香港市立大学とマイクロソフトのコンピュータサイエンスチームは、1枚の顔写真から似顔絵を生成する敵対的生成ネットワーク「GAN(Generative Adversarial Network)」を用いた手法を発表しました。

論文:CariGANs: Unpaired Photo-to-Caricature Translation
著者:KAIDI CAO, JING LIAO, LU YUAN

左から入力の写真、手書きの似顔絵、一番右が本提案手法の出力結果。手描きの似顔絵:上©Lucy Feng/deviantart、下©Tonio/toonpool

本論文は、ペアになっていない1枚の顔写真から似顔絵を生成するGANアーキテクチャを提案します。

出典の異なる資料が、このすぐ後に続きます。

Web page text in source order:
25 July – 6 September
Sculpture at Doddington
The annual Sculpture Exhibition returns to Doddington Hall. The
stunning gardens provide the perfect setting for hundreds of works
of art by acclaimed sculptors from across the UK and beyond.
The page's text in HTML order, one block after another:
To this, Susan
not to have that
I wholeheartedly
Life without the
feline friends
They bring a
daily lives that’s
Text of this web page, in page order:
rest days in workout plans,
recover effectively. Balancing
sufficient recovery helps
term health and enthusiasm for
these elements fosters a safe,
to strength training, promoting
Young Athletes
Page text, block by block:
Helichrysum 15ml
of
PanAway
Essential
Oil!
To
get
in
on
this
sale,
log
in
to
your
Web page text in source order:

本提案手法は、顔写真から似顔絵へのジオメトリ変換のみをモデル化するCariGeoGANと、外観から外観のみを変換するCariStyGAN、2つのGANから構成されています。

トレーニングデータには、顔の写真と似顔絵の両方の画像に対して63個の顔ランドマークを手作業でラベル付けする事で作成します。2つのGANをそれぞれ訓練し、堅牢なアーキテクチャを構築します。

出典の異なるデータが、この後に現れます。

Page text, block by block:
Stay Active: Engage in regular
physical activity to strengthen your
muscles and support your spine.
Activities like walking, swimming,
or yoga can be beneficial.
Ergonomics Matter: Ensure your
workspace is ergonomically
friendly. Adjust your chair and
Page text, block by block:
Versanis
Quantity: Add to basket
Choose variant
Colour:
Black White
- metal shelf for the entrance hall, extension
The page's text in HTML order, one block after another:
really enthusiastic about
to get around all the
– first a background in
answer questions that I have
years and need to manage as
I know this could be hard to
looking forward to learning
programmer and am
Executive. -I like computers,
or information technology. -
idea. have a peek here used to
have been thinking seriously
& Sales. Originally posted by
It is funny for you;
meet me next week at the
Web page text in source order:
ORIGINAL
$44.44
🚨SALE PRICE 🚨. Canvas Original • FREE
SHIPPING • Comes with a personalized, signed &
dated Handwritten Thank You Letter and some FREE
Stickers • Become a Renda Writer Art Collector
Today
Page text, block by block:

また、ユーザは、形状の誇張度を制御することや、パラメータを調整もしくはカリカチュアの例を与えることで、カラーやテクスチャのスタイルも変更することが可能です。

左が入力画像。右が本提案手法の出力結果。

過去にも同研究はありますが、CariGANによって生成された似顔絵は、手描きのものに近く、同時に既存と比較してもアイデンティティをよりよく保持していると報告します。ただし、本研究は、顔に特化しているため、耳、毛など他の部位はカバーできないとします。